Saturday, September 3, 2011
Women & Families Celebrate in Martyrs Square
Thousands of women have gathered in Martyrs' square in the Libyan capital of Tripoli to add their voices to the chorus of celebrations marking an end to the rule of Muammar Gaddafi.
Women have often been publically absent during the revolution, but they used the occasion on Friday evening to take part in what has been called the "million women march".
Al Jazeera's Anita McNaught, reporting from Tripoli, said: "This is a family night, it is a night for women to come and say thank you to their men for helping liberate their country they tell us."
McNaught said unlike many celebratory occasions in previous weeks, the gathering was peaceful, with no rifles or guns being fired.
They have demilitarized Martyr’s Square. There’s no celebratory gun fire.
“The atmosphere is just lovely.”
Thousands of women who were publically absent for much of the conflict in Libya have gathered in Martyrs' square in Tripoli to mark the end of the Gaddafi era.
Al Jazeera's Anita McNaught reporting from the square says they have called this the million woman march in Libya and it is a family friendly evening.
"There is an absense of rifles and guns in the air, McNaught said. "It is remarkable to seen an event like this with families all together."
Libyans flock to Green Square to celebrate
http://www.heraldsun.com.au/news/breaking-news/libyans-flock-to-green-square-to-celebrate/story-e6frf7jx-1226128682898
By Deborah Pasmantier in Tripoli
TENS of thousands of people have thronged Tripoli's Green Square - now renamed Martyrs' Square - to fete their new-found freedom after 42 years of Muammar Gaddafi's rule.
Arriving on buses, in cars and on foot, ecstatic residents of the coastal capital repeated a single phrase over and over again: "Now we are free."
There were women in traditional Islamic robes or sporting colourful headscarves. Some young women wore ballgowns while other youths strutted around in the latest fashions.
"Do you feel how the air we breathe is pure?" said Manal Al-Deber, a 35-year-old pilot.
"We have dreamt of this moment for the past 42 years and now it has become a reality. Today, I no longer dream. Our future is brilliant."
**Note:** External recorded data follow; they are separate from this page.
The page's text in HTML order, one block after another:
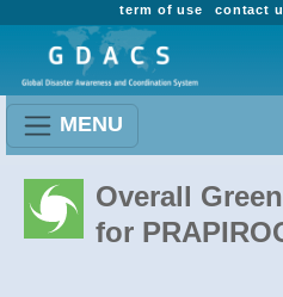
contact
term of use
MENU
Overall
for
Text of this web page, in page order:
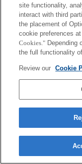
site functionality,
interact with third
the placement of
cookie preferences
Cookies." Depending
the full functionality
Review our Cookie
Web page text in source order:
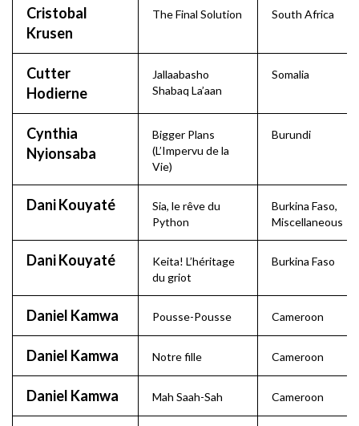
Cristobal
Krusen
The Final Solution South Africa
Cutter
Hodierne
Jallaabasho
Shabaq La’aan
Somalia
Cynthia
Nyionsaba
Bigger Plans
(L’Impervu de la
Vie)
Burundi
Dani Kouyaté
Sia, le rêve du
Python
Burkina Faso,
Miscellaneous
Dani Kouyaté
Keita! L’héritage
du griot
Burkina Faso
Daniel Kamwa Pousse-Pousse Cameroon
Daniel Kamwa Notre fille Cameroon
Daniel Kamwa Mah Saah-Sah Cameroon
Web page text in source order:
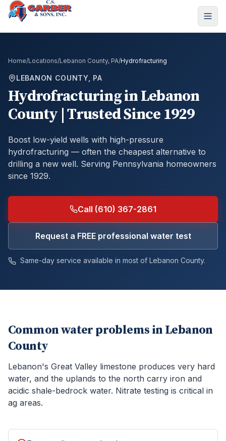
Home/Locations/Lebanon County, PA/Hydrofracturing
LEBANON COUNTY, PA
HydrofracturinginLebanon
County | Trusted Since 1929
Boost low-yield wells with high-pressure
hydrofracturing — often the cheapest alternative to
drilling a new well. Serving Pennsylvania homeowners
since 1929.
Call (610) 367-2861
Request a FREE professional water test
Same-day service available in most of Lebanon County.
Common water problems in Lebanon
County
Lebanon's Great Valley limestone produces very hard
water, and the uplands to the north carry iron and
acidic shale-bedrock water. Nitrate testing is critical in
ag areas.
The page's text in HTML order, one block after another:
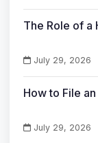
The Role of a
July 29, 2026
How to File
July 29, 2026
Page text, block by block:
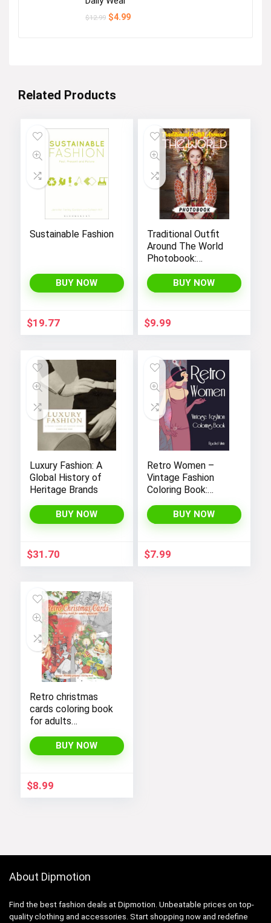
$12.99 Original
$4.99Current
Related Products
Sustainable Fashion
BUY NOW
$19.77
Traditional Outfit
Around The World
Photobook:
Cultural Costumes
Of Different Areas
And Awesome
Images | Gifts For
Relax
BUY NOW
$9.99
Luxury Fashion: A
Global History of
Heritage Brands
BUY NOW
$31.70
Retro Women –
Vintage Fashion
Coloring Book:
– Portraits, Looks &
Designs
BUY NOW
$7.99
Retro christmas
cards coloring book
for adults
christmas greetings
coloring book: Old
christmas coloring
book
BUY NOW
$8.99
About Dipmotion
Find the best fashion deals at Dipmotion. Unbeatable prices on top-
quality clothing and accessories. Start shopping now and redefine
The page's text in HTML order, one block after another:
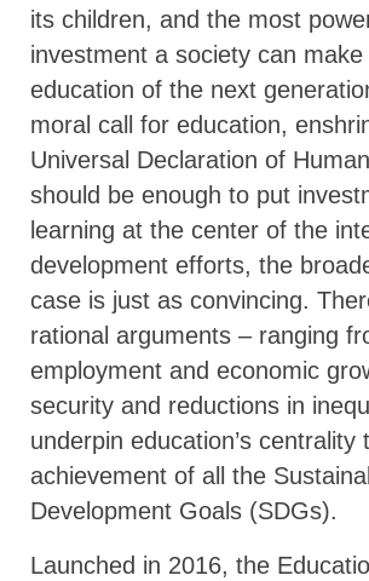
its children, and the most
investment a society can
education of the next
moral call for education,
Universal Declaration of
should be enough to put
learning at the center of the
development efforts, the
case is just as convincing.
rational arguments – ranging
employment and economic
security and reductions in
underpin education’s centrality
achievement of all the
Development Goals (SDGs).
Launched in 2016, the
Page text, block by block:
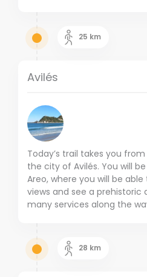
25 km
Avilés
Today’s trail takes you
the city of Avilés. You will
Areo, where you will be
views and see a prehistoric
many services along the
28 km
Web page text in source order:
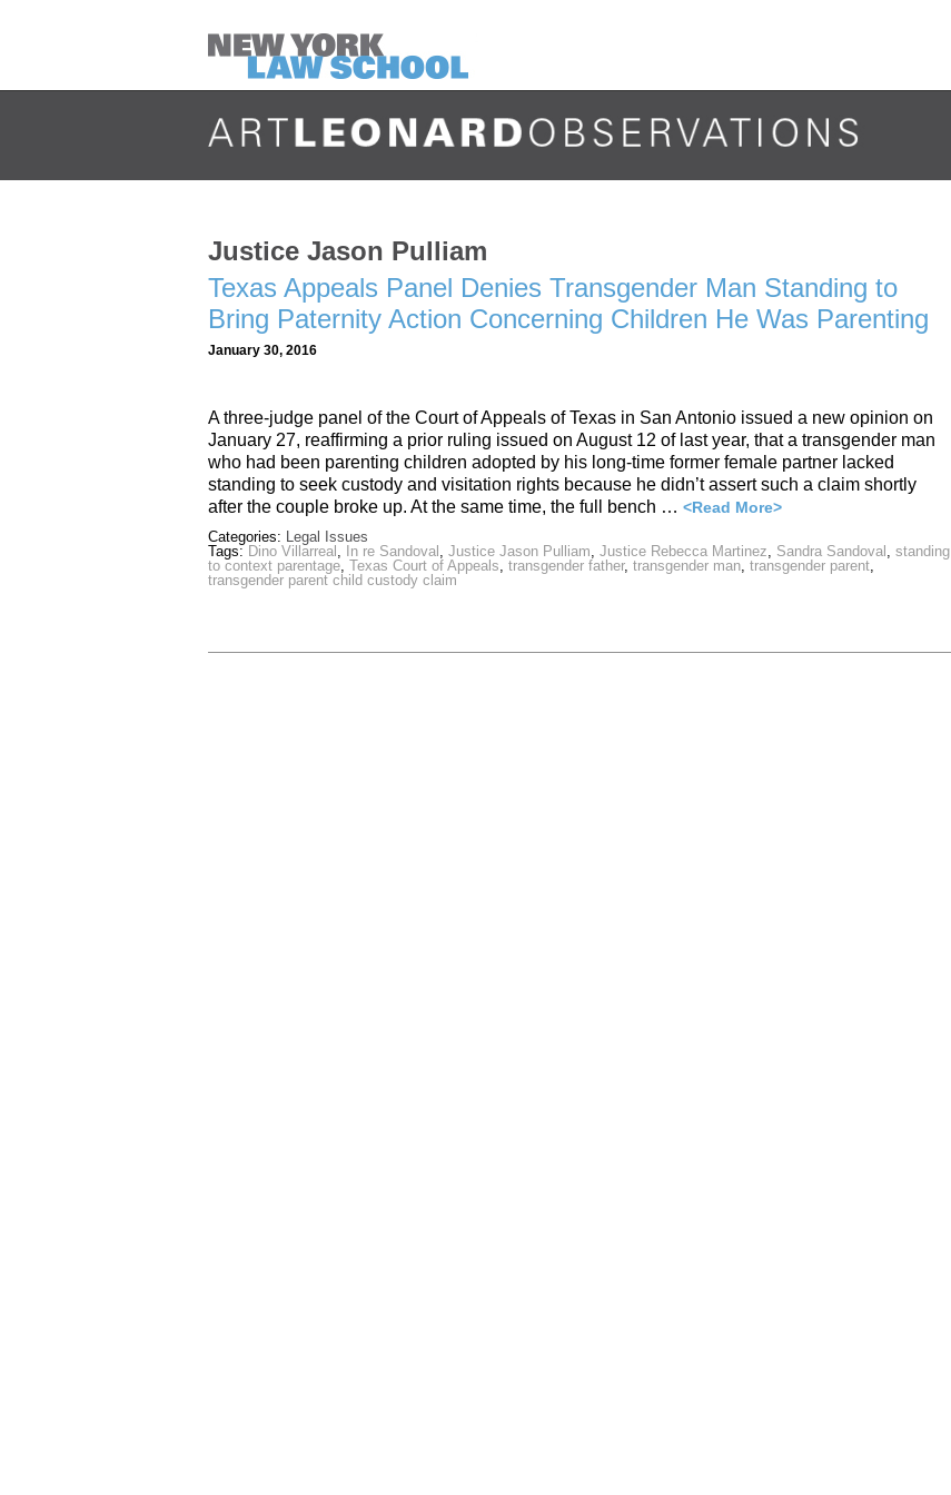
Justice Jason Pulliam
Texas Appeals Panel Denies Transgender Man Standing to
Bring Paternity Action Concerning Children He Was Parenting
January 30, 2016
A three-judge panel of the Court of Appeals of Texas in San Antonio issued a new opinion on
January 27, reaffirming a prior ruling issued on August 12 of last year, that a transgender man
who had been parenting children adopted by his long-time former female partner lacked
standing to seek custody and visitation rights because he didn’t assert such a claim shortly
after the couple broke up. At the same time, the full bench … <Read More>
Categories: Legal Issues
Tags: Dino Villarreal , In re Sandoval , Justice Jason Pulliam, Justice Rebecca Martinez, Sandra Sandoval , standing
to context parentage, Texas Court of Appeals, transgender father, transgender man, transgender parent,
transgender parent child custody claim

There were no signs of commiseration for Gaddafi, who repeatedly in recent months used broadcasts to insist he was loved by his people and to decry the anti-regime movement as a Western plot.
"Gaddafi has said that the people love him. The people of Tripoli want to show him how they love the revolution," said Jamal Mansur, a 50-year-old who fought to topple the regime.
Others commented how freely people behaved, in stark contrast to earlier times when Gaddafi's network of spies and informants had stifled free speech.
"The people have changed. Earlier they were wary, their faces were horrible," said Ahmed Tarsin, a 34-year-old.
"They spent their time asking you who you were and what you wanted. Today they are magnificent and beaming," he added.
The milling crowds, who created traffic jams along the Corniche leading to the central Martyrs' Square in the heart of the city - an area where Gaddafi lived - cried: "Libyans, lift up your heads, you are free!"
Others held up the black, green and red flag of the revolution to chants of "God is Greatest" - a rallying cry of the fighters who spearheaded the campaign to unseat Gaddafi.
They also raised US and French flags to show their gratitude for the NATO-led military intervention while mocking Gaddafi by wearing curly wigs.
"We will win or we will die" and "Libya is one and united", read their banners.
Interim interior and security minister Ahmed Darrad said in Tripoli today that fighters from elsewhere who had helped to liberate the capital should now go home.
"Starting Saturday there will be a large number of security personnel and policemen who will go back to work," he told AFP. "Now the revolutionaries of Tripoli are able to protect their own city."
The demand aims at defusing possible tensions between Tripoli's freshly emerged revolutionaries and the scores of hardened fighters who poured in from other towns to topple Gaddafi's regime.
Flags of the revolution fluttered everywhere, including on pick-up trucks mounted with cannon. And young demonstrators danced to the beat of tambourines.